** Exercise **
Look for the word "bounding" in the entries and copy each line where it appears.

*** Records for the task ***

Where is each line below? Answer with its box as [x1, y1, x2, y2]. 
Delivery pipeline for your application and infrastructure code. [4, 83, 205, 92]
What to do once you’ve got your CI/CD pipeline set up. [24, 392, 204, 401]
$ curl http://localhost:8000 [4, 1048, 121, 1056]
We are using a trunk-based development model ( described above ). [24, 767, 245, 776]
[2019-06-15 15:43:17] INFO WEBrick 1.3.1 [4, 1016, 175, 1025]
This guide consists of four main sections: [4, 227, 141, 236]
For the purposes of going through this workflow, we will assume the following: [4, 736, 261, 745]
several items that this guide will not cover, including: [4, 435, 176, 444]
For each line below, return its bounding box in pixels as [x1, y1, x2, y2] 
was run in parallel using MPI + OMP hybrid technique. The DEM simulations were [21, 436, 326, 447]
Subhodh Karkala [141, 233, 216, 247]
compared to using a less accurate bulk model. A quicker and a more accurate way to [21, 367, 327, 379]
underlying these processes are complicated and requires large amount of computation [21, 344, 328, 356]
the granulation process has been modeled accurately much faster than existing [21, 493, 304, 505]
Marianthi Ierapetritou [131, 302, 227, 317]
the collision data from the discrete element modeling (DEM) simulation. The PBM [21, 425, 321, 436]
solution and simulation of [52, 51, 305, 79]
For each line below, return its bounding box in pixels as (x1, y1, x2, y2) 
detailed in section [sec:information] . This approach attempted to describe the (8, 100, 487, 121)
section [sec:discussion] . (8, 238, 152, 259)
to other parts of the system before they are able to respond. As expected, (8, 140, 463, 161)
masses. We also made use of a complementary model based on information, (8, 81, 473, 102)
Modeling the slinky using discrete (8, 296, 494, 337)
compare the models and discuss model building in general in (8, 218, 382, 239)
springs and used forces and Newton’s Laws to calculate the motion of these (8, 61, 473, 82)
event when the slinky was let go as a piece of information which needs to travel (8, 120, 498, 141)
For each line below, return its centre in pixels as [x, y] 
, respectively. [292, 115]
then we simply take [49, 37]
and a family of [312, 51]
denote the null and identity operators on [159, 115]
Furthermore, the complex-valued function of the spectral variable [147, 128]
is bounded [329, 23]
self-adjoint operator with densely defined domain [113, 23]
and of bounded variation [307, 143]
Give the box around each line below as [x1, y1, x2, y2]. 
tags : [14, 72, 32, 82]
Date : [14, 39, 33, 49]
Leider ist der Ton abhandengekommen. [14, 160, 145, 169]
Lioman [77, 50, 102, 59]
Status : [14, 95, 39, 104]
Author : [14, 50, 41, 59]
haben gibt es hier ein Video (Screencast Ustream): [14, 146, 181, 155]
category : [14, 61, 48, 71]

*** End of Records for the task ***

** Answer for this exercise **
For each line below, return its bounding box in pixels as [x1, y1, x2, y2] 
For each line below, return its bounding box in pixels as (x1, y1, x2, y2) 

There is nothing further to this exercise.